There is nowhere near enough stuff in the public domain. Today, while attempting to put together a blackjack game for my computer science class, I was diverted by the completely unrelated and entirely useless task of drawing my own playing card graphics.
Correction: I only began drawing them after spending a fruitless hour searching for a set of public domain, Creative Commons, or GNU playing cards that someone else already created. All I found were a bunch of cards in .svg (Scalable Vector Graphics) format, which is a cool idea, but I don’t know how to use it in Java.
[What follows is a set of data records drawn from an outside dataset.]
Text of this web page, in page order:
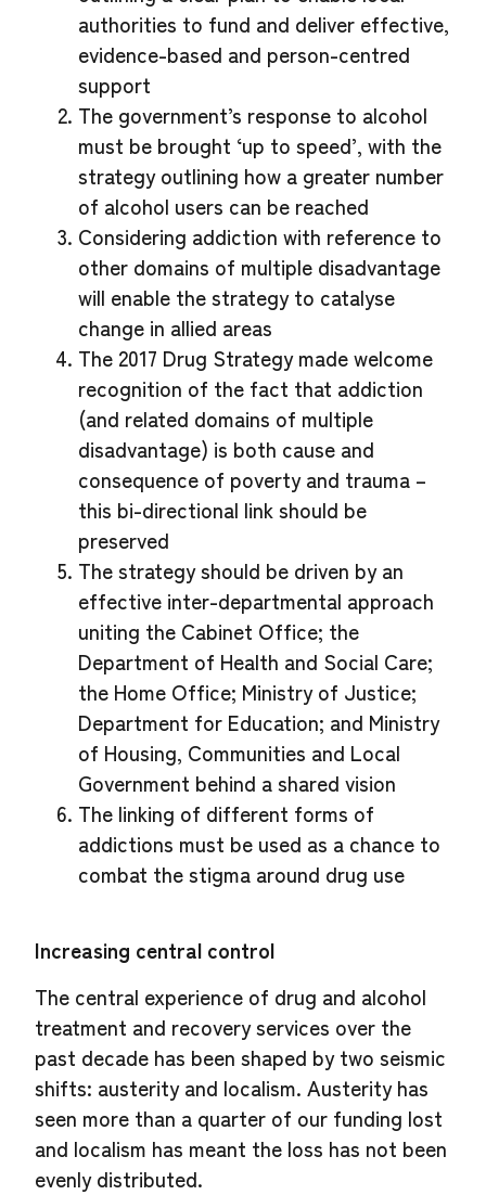
authorities to fund and deliver effective,
evidence-based and person-centred
support
The government’s response to alcohol
must be brought ‘up to speed’, with the
strategy outlining how a greater number
of alcohol users can be reached
Considering addiction with reference to
other domains of multiple disadvantage
will enable the strategy to catalyse
change in allied areas
The 2017 Drug Strategy made welcome
recognition of the fact that addiction
(and related domains of multiple
disadvantage) is both cause and
consequence of poverty and trauma –
this bi-directional link should be
preserved
The strategy should be driven by an
effective inter-departmental approach
uniting the Cabinet Office; the
Department of Health and Social Care;
the Home Office; Ministry of Justice;
Department for Education; and Ministry
of Housing, Communities and Local
Government behind a shared vision
The linking of different forms of
addictions must be used as a chance to
combat the stigma around drug use
Increasing central control
The central experience of drug and alcohol
treatment and recovery services over the
past decade has been shaped by two seismic
shifts: austerity and localism. Austerity has
seen more than a quarter of our funding lost
and localism has meant the loss has not been
evenly distributed.
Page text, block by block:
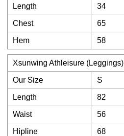
Length 34
Chest 65
Hem 58
Xsunwing Athleisure (Leggings)
Our Size S
Length 82
Waist 56
Hipline 68
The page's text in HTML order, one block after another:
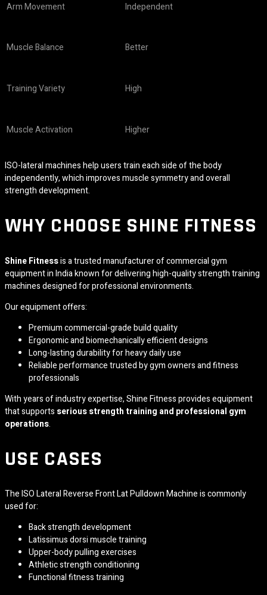
Arm Movement Independent
Muscle Balance Better
Training Variety High
Muscle Activation Higher
ISO-lateral machines help users train each side of the body
independently, which improves muscle symmetry and overall
strength development.
WHY CHOOSE SHINE FITNESS
Shine Fitnessis a trusted manufacturer of commercial gym
equipment in India known for delivering high-quality strength training
machines designed for professional environments.
Our equipment offers:
Premium commercial-grade build quality
Ergonomic and biomechanically efficient designs
Long-lasting durability for heavy daily use
Reliable performance trusted by gym owners and fitness
professionals
With years of industry expertise, Shine Fitness provides equipment
that supports serious strength training and professional gym
operations.
USE CASES
The ISO Lateral Reverse Front Lat Pulldown Machine is commonly
used for:
Back strength development
Latissimus dorsi muscle training
Upper-body pulling exercises
Athletic strength conditioning
Functional fitness training
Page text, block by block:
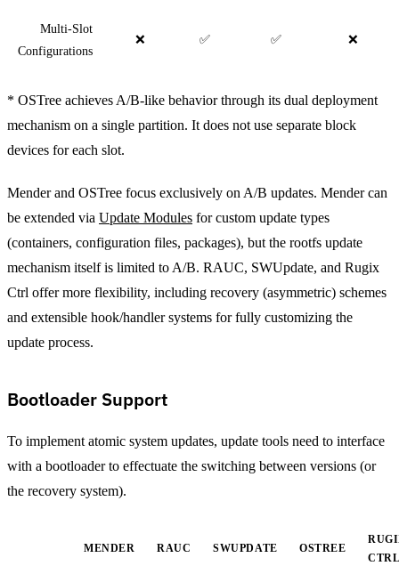
Multi-Slot
Configurations
❌ ✅ ✅ ❌
* OSTree achieves A/B-like behavior through its dual deployment
mechanism on a single partition. It does not use separate block
devices for each slot.
Mender and OSTree focus exclusively on A/B updates. Mender can
be extended via Update Modules for custom update types
(containers, configuration files, packages), but the rootfs update
mechanism itself is limited to A/B. RAUC, SWUpdate, and Rugix
Ctrl offer more flexibility, including recovery (asymmetric) schemes
and extensible hook/handler systems for fully customizing the
update process.
Bootloader Support
To implement atomic system updates, update tools need to interface
with a bootloader to effectuate the switching between versions (or
the recovery system).
MENDER RAUC SWUPDATE OSTREE
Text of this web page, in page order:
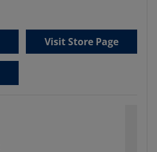
Visit Store Page
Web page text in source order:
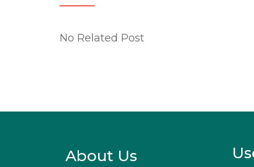
No Related Post
About Us
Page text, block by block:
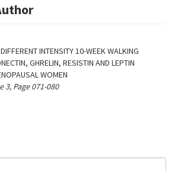
Form
INTENSITY 10-WEEK WALKING
GHRELIN, RESISTIN AND LEPTIN
WOMEN
3, Page 071-080

And .svg is very poorly supported by current operating systems that aren’t Linux. Bummer, that.
Anyway, I have decided to make my own contribution to the pool of things people can use without special permission or paying other people. Maybe, at some point, I’ll make the entire contents of this web site that, but I definitely have not decided to do that yet… We’ll see. Anyway, here is a .zip file, containing 53 GIF playing card images. (the extra one is a card back. At some point, I’ll add a joker to the mix, but I didn’t need jokers for the program I was creating.) Click the ace of clubs below to download the .zip.

This work is licensed under a Creative Commons Attribution 3.0 License.

When I tried to save those SVG playing card images from Wikipedia (which is where I assumed you went), Firefox automatically gave them a PNG extension.
Does Safari save the SVG directly?
Also, GIMP has an SVG filter.
No, I didn’t notice that wikipedia appended a .png to the end of the .svg. Weird.